DVD Review: ‘Goltzius and the Pelican Company’

★★★☆☆

“The nipples to itch, the scrotums to tighten, the pricks to rise, the mount of Venus to swell…” goes the piquant promise of British auteur Peter Greenaway’s latest, Goltzius and the Pelican Company (2012). Bare bodies rotate around static, inactive camerawork. Baroque theatrics smudge over Renaissance architecture. Garish monologues laminated with reflections of invisible water are performed almost directly through the screen.
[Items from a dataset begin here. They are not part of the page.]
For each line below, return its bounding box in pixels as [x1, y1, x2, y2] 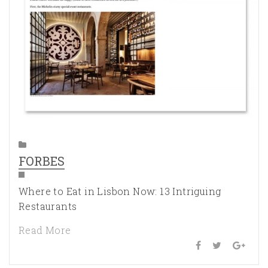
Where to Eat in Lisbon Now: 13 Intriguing [19, 184, 221, 197]
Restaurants [19, 199, 77, 212]
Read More [19, 223, 71, 236]
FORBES [19, 153, 65, 169]
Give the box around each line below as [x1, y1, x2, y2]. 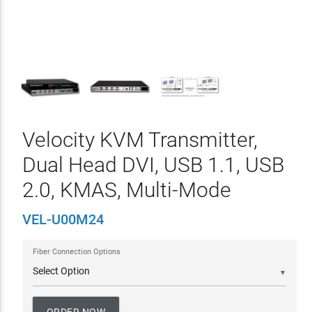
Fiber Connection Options [32, 247, 120, 256]
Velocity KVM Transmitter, [22, 127, 258, 152]
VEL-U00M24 [22, 211, 104, 228]
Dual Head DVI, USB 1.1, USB [22, 153, 284, 177]
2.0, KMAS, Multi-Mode [22, 178, 231, 202]
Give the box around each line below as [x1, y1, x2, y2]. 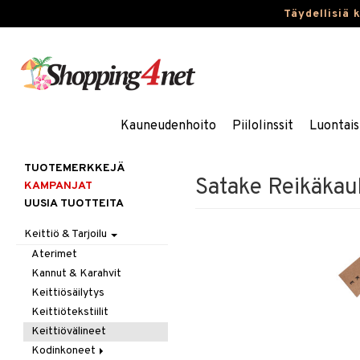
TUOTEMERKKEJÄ [24, 162, 125, 175]
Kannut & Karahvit [31, 267, 122, 280]
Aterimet [31, 247, 78, 261]
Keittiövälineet [31, 325, 107, 338]
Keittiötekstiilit [31, 305, 109, 319]
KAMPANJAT [24, 179, 92, 193]
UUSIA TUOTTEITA [24, 197, 124, 211]
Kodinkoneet [31, 344, 99, 358]
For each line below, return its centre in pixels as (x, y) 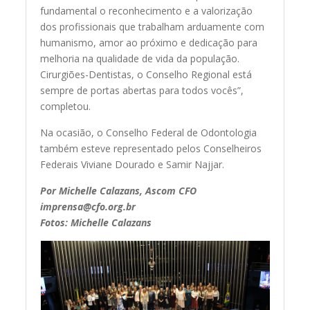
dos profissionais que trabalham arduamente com (153, 27)
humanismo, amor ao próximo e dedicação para (149, 43)
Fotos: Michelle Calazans (96, 223)
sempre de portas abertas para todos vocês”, (142, 91)
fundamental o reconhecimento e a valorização (147, 11)
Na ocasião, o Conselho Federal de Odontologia (149, 133)
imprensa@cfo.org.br (88, 207)
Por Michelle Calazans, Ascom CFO (119, 191)
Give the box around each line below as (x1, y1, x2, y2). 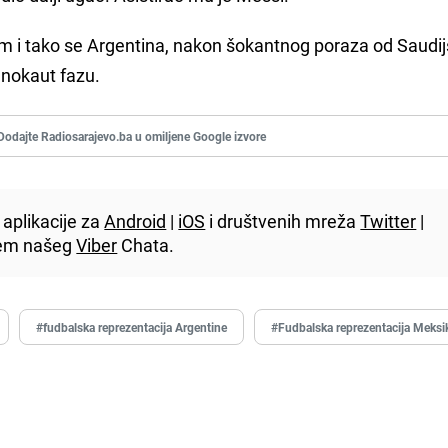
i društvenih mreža (205, 208, 361, 233)
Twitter (360, 208, 417, 233)
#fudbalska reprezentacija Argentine (36, 318, 228, 335)
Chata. (117, 232, 175, 257)
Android (104, 208, 167, 233)
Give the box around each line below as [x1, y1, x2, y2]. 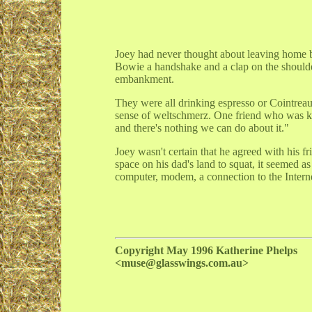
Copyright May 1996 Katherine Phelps [115, 244, 297, 256]
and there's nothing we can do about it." [115, 122, 289, 134]
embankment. [115, 73, 174, 86]
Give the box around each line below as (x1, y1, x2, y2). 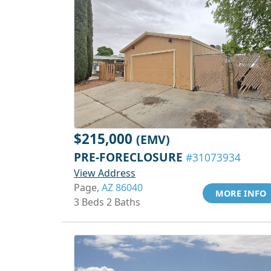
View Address (74, 166, 135, 180)
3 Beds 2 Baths (74, 195, 140, 209)
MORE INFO (215, 188, 266, 199)
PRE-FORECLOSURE (74, 149, 186, 165)
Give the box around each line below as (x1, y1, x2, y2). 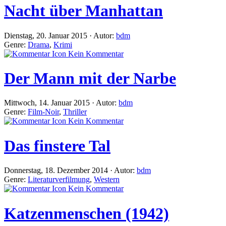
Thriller (63, 107, 87, 117)
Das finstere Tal (4, 136, 110, 155)
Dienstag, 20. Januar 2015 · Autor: (4, 31, 116, 40)
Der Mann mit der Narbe (4, 69, 176, 87)
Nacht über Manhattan (4, 2, 163, 20)
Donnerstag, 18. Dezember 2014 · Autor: (4, 166, 137, 175)
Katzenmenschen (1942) (4, 204, 169, 222)
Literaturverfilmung (28, 175, 90, 184)
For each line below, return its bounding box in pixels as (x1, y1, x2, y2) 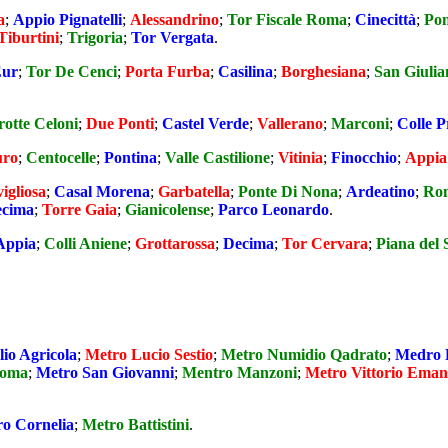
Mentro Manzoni (182, 364, 297, 381)
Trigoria (67, 28, 123, 46)
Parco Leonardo (218, 200, 329, 218)
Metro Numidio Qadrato (221, 346, 387, 363)
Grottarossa (135, 234, 215, 252)
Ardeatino (346, 182, 415, 200)
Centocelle (26, 148, 96, 166)
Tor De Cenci (26, 62, 117, 80)
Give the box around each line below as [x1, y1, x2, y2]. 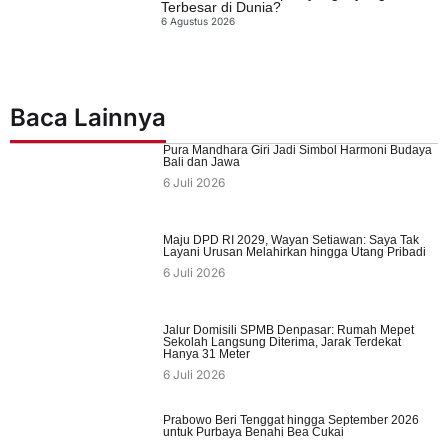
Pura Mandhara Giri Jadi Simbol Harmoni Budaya [162, 143, 432, 158]
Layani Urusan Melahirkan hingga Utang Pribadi [162, 245, 426, 260]
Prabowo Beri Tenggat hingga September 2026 [162, 413, 419, 428]
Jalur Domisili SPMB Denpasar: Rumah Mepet [162, 323, 414, 338]
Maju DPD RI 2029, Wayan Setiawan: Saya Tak [162, 233, 419, 248]
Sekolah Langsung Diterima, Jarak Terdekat [162, 335, 401, 350]
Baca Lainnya [10, 103, 166, 133]
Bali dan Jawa [162, 155, 240, 170]
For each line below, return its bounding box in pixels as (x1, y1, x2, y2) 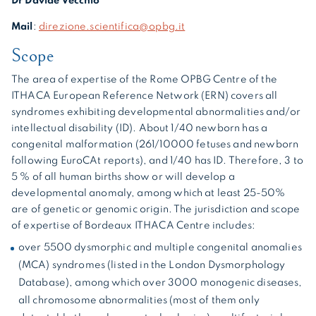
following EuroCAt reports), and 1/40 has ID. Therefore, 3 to (11, 155, 304, 166)
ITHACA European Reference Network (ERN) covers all (11, 90, 278, 101)
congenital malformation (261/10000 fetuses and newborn (11, 139, 299, 150)
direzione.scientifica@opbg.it (38, 21, 186, 32)
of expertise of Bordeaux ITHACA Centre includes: (11, 220, 256, 231)
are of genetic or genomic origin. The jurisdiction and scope (11, 204, 300, 214)
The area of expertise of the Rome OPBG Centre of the (11, 74, 277, 85)
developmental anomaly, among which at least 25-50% (11, 188, 286, 198)
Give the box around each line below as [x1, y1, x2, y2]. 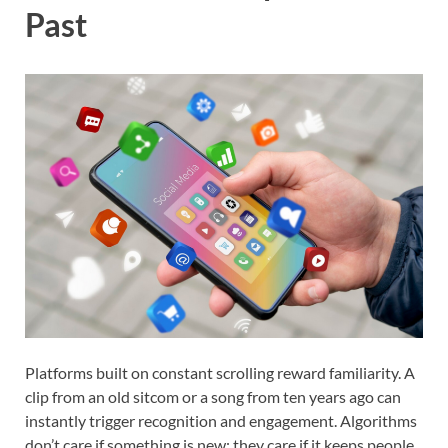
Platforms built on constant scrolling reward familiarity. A [25, 362, 415, 382]
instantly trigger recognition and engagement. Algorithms [25, 410, 417, 430]
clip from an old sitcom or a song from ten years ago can [25, 386, 401, 406]
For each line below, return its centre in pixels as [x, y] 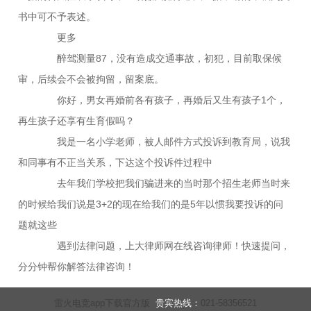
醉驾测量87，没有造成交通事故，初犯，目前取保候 [160, 58]
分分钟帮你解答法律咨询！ [77, 266]
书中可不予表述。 [57, 16]
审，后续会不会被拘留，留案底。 [91, 79]
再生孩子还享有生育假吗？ [77, 120]
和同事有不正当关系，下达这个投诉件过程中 [116, 162]
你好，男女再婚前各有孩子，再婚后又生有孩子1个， [162, 100]
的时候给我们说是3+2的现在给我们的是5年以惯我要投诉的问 [151, 204]
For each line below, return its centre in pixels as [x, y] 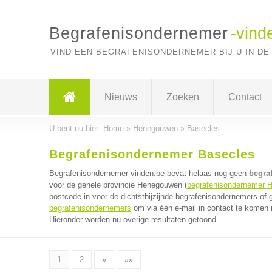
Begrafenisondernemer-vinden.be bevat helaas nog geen [149, 173]
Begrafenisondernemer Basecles [152, 154]
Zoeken [182, 97]
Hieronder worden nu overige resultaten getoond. [134, 219]
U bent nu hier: [76, 128]
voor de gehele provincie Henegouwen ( [118, 185]
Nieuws [121, 97]
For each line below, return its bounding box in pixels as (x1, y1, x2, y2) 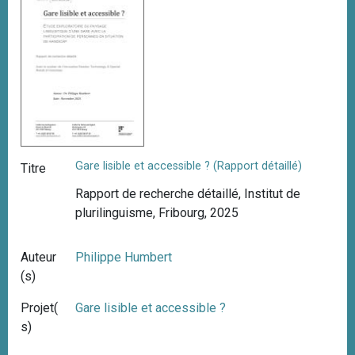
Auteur (21, 250, 56, 265)
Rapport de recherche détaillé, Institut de (75, 186, 301, 202)
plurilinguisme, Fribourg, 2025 (75, 205, 246, 221)
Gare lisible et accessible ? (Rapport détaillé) (75, 158, 303, 173)
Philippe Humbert (75, 250, 173, 265)
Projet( (21, 300, 58, 316)
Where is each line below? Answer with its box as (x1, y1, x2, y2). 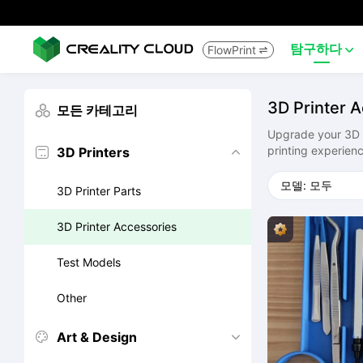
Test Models (57, 255, 121, 269)
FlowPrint (207, 42, 256, 57)
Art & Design (57, 329, 137, 345)
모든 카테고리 (57, 102, 138, 118)
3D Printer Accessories (57, 220, 177, 233)
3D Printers (57, 144, 130, 160)
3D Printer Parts (57, 184, 141, 198)
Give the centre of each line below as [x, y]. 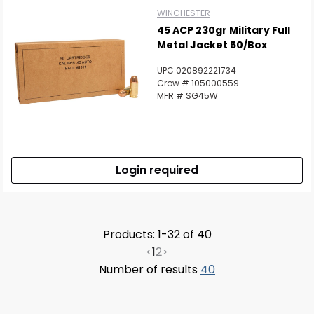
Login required [157, 170]
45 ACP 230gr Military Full [224, 30]
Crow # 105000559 [198, 83]
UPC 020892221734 [197, 70]
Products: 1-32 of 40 [157, 234]
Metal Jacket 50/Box [212, 45]
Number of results [150, 269]
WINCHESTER [184, 13]
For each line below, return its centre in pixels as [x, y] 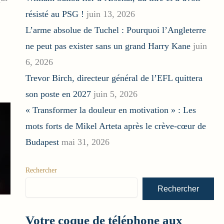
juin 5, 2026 [115, 94]
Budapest [42, 142]
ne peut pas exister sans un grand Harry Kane [108, 46]
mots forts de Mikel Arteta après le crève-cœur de [115, 126]
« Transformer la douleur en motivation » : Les [110, 110]
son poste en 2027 [58, 94]
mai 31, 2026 [85, 142]
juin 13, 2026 [110, 14]
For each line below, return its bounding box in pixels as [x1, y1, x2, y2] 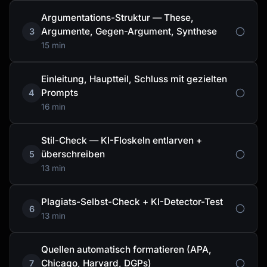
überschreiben [41, 148, 105, 160]
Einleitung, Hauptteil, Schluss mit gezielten [41, 73, 227, 85]
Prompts [41, 87, 78, 99]
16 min [41, 102, 66, 112]
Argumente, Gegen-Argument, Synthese [41, 26, 217, 38]
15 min [41, 41, 66, 51]
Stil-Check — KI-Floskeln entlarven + [41, 135, 202, 147]
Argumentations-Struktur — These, [41, 12, 194, 24]
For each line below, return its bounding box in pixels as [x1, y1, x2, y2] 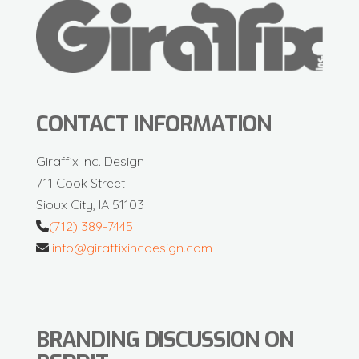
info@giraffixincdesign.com [51, 239, 212, 256]
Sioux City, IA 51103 [35, 196, 144, 212]
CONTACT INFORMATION [35, 110, 272, 139]
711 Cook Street [35, 174, 125, 191]
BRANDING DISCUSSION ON [35, 325, 294, 354]
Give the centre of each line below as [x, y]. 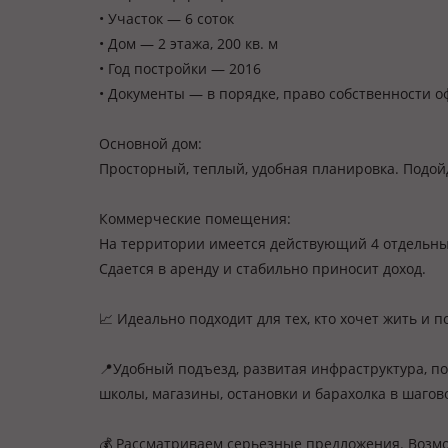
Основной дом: [150, 143]
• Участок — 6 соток [166, 18]
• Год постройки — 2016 [180, 68]
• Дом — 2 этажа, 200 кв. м [188, 43]
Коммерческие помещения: [195, 218]
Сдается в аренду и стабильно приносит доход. [262, 268]
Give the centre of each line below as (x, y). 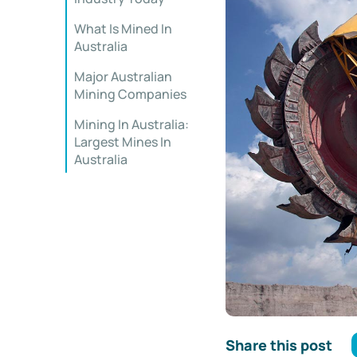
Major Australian (123, 76)
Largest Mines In (123, 142)
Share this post (279, 345)
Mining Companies (130, 94)
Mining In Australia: (131, 124)
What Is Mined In (123, 29)
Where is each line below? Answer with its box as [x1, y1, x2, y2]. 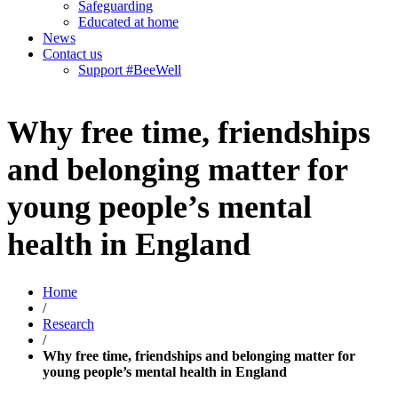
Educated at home [78, 14, 179, 29]
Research [43, 316, 94, 332]
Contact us [43, 46, 102, 61]
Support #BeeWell [78, 62, 181, 77]
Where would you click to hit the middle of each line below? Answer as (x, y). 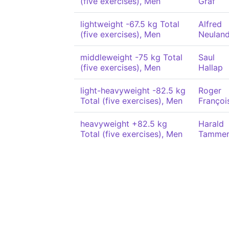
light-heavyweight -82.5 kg (133, 90)
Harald (211, 124)
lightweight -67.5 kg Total (130, 24)
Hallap (211, 67)
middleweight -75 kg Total (131, 57)
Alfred (210, 24)
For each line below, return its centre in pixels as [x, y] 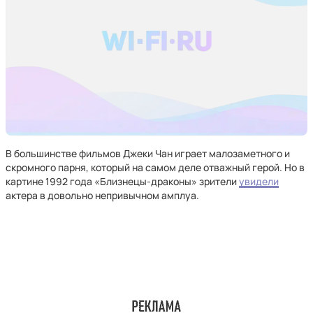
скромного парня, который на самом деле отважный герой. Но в [155, 167]
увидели [259, 181]
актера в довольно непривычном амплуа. [102, 195]
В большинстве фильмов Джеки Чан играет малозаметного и [148, 153]
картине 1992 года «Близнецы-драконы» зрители [122, 181]
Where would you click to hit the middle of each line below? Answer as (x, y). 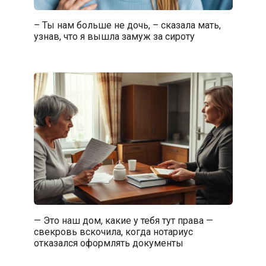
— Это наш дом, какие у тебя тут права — (123, 220)
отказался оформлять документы (108, 243)
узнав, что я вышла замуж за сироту (114, 36)
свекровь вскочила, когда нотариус (113, 232)
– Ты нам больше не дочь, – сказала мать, (127, 25)
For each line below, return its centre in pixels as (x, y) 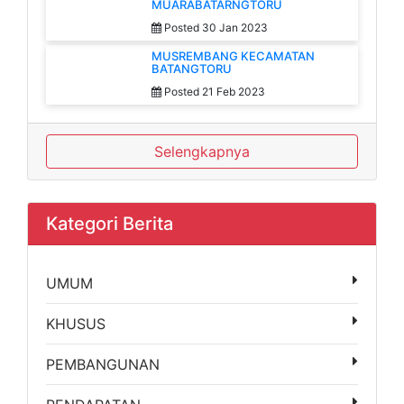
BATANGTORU (192, 68)
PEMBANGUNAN (103, 364)
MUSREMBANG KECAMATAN (233, 55)
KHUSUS (76, 323)
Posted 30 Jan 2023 (215, 27)
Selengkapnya (202, 151)
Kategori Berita (110, 223)
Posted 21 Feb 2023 (213, 91)
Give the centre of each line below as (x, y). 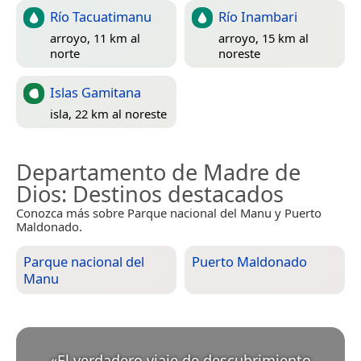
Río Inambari (258, 17)
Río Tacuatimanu (101, 17)
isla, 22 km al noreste (108, 113)
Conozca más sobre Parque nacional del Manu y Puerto (169, 213)
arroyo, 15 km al (263, 37)
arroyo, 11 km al (95, 37)
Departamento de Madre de (158, 172)
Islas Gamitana (95, 93)
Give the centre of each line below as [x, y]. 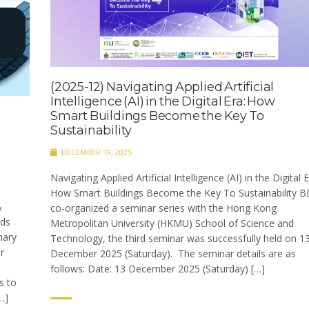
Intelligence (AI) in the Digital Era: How [163, 101]
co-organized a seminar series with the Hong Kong [163, 208]
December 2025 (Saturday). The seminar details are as [173, 253]
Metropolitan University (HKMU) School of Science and [172, 223]
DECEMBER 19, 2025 [96, 152]
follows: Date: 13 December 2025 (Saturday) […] [158, 268]
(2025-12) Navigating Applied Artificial [162, 87]
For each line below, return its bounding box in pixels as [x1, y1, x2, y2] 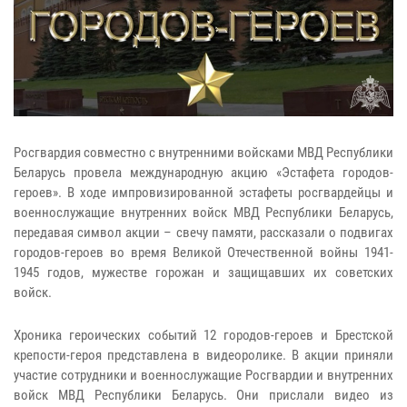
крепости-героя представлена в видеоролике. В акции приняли [14, 347, 393, 364]
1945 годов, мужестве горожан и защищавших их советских [14, 264, 393, 282]
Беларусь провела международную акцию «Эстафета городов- [14, 164, 393, 182]
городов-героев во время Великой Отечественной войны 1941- [14, 244, 393, 262]
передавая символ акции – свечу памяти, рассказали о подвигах [14, 224, 393, 242]
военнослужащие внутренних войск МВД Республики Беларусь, [14, 204, 393, 222]
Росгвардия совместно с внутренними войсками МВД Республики [14, 144, 393, 162]
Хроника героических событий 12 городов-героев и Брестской [14, 327, 393, 344]
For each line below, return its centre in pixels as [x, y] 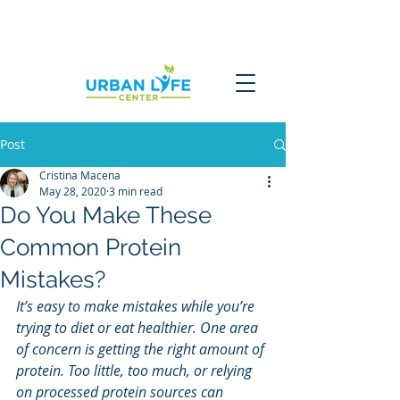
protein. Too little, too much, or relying [136, 371]
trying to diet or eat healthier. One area [139, 328]
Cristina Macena [80, 175]
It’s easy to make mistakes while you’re [137, 306]
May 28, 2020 [73, 191]
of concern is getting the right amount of [142, 349]
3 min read [136, 191]
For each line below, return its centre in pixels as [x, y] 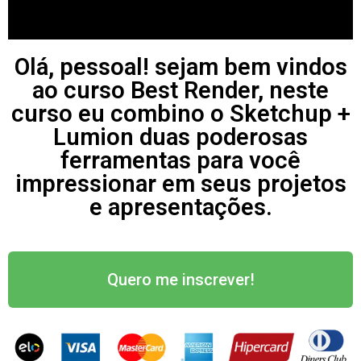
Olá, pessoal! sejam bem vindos [180, 67]
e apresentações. [180, 207]
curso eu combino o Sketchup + [180, 114]
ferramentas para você [180, 161]
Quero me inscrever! [180, 280]
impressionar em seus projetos [180, 184]
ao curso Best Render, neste [180, 91]
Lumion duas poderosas [180, 137]
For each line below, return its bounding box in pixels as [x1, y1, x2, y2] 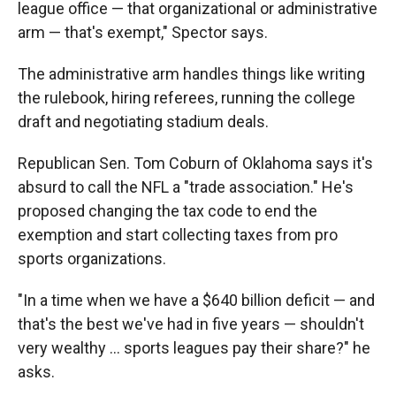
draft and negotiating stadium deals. [18, 111, 269, 131]
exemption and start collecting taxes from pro [18, 225, 338, 244]
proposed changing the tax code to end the [18, 201, 317, 220]
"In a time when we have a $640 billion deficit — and [18, 290, 375, 309]
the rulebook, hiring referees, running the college [18, 88, 355, 107]
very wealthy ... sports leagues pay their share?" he [18, 338, 370, 357]
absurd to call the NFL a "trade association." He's [18, 177, 354, 196]
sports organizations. [18, 248, 166, 268]
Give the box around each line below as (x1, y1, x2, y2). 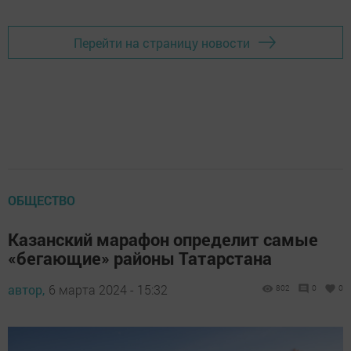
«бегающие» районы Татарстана (8, 247, 272, 270)
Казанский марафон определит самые (8, 228, 318, 251)
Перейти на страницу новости (74, 34, 250, 51)
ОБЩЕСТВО (8, 192, 75, 209)
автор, (8, 281, 45, 299)
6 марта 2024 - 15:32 (49, 281, 168, 299)
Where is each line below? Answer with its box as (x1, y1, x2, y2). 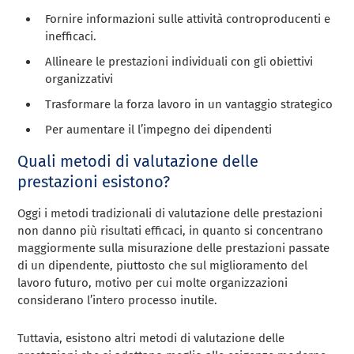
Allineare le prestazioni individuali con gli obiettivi (45, 54, 314, 69)
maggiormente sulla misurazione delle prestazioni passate (17, 240, 330, 255)
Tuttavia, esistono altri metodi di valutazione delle (17, 330, 285, 345)
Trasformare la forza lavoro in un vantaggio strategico (45, 96, 333, 111)
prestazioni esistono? (17, 171, 171, 191)
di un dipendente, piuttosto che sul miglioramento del (17, 258, 308, 273)
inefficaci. (45, 28, 97, 43)
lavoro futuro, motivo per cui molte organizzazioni (17, 275, 288, 290)
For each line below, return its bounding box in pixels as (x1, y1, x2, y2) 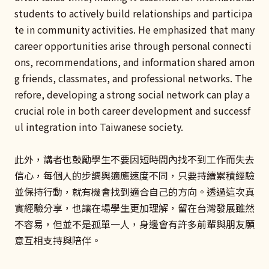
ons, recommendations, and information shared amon (14, 55, 255, 70)
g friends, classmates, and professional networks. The (14, 71, 252, 86)
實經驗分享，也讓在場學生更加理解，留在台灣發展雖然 (14, 201, 255, 216)
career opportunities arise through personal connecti (14, 38, 252, 53)
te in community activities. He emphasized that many (14, 22, 255, 37)
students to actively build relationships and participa (14, 6, 252, 21)
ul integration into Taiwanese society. (14, 119, 183, 134)
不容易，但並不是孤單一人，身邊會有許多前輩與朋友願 (14, 217, 255, 232)
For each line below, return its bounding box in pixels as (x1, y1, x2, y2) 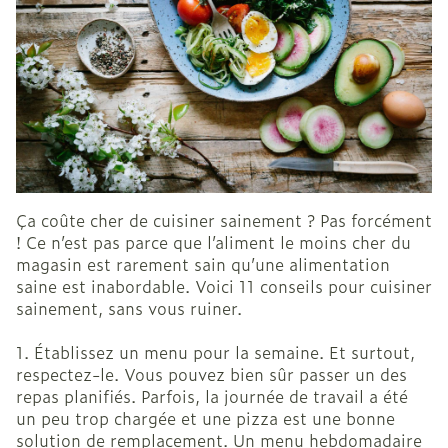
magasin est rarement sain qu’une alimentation (16, 252, 390, 277)
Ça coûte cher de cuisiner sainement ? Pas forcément (16, 208, 432, 233)
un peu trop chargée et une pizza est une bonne (16, 406, 395, 431)
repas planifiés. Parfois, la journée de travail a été (16, 384, 408, 409)
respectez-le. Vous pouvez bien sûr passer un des (16, 362, 407, 387)
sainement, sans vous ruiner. (16, 296, 247, 321)
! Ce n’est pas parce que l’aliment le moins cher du (16, 230, 411, 255)
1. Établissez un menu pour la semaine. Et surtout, (16, 340, 415, 365)

It’s all ostensibly comical, fantastically voyeuristic and forcibly sexual; further proof that in a career now spanning over half a century, only Greenaway has the tools to deliver something that is so aesthetically and dramatically his, with no shocks other than shock itself.

Similar to fellow cinematic deviant Walerian Borowczyk, the auteur’s work is strongly influenced by Baroque and Renaissance-style staging. Sex is common and almost mechanical. Farcical horniness deep in the animated retellings of historic masterpieces. Yet the director’s reprise in style isn’t so much monotonous as it is pleasantly hypnotic; like a recurring wet dream. Shadings of Tinto Brass’ certifiably venereal Caligula (1979) are pocketed in Goltzius’ more opulent moments. And still, beyond the naked bodies and artistic extravagance is rooted not only a narrative but one with a theoretical keynote. Based on the life of Dutch painter Hendrick Goltzius (Ramsey Nasr), the artist endeavours to persuade the Margrave of Alsace (F Murray Abraham) to invest in an erotic rework of the Old Testament.

Satirical tableaux of Lot and his daughters, David and Bathsheba and Adam and Eve are all stripped of their biblical decency (and clothes), performed to an outraged panel of onlookers. What should be a derivative idea from a towering contemporary director becomes a poignant social commentary of our current media system’s monomania with sex as our apparatus for communication. It’s an astute critique on, as Greenaway suggests, how “every new visual technology, sooner or later, gets into bed with lechery”. The debauched perception of modern entertainment are scrutinised through insult and burlesque. It may be a desensitised vision of our future, but an apt one it is, delivered with majesty and spice. Goltzius and the Pelican Company is the second instalment of what Greenaway has deemed his Dutch masters trilogy. So far, the series is standing up to be a worthy addition to Greenaway’s canon of work. It’s just a shame that the shoe-string budget he so frequently seems to depend on can make his productions vaguely jarring for the eyes.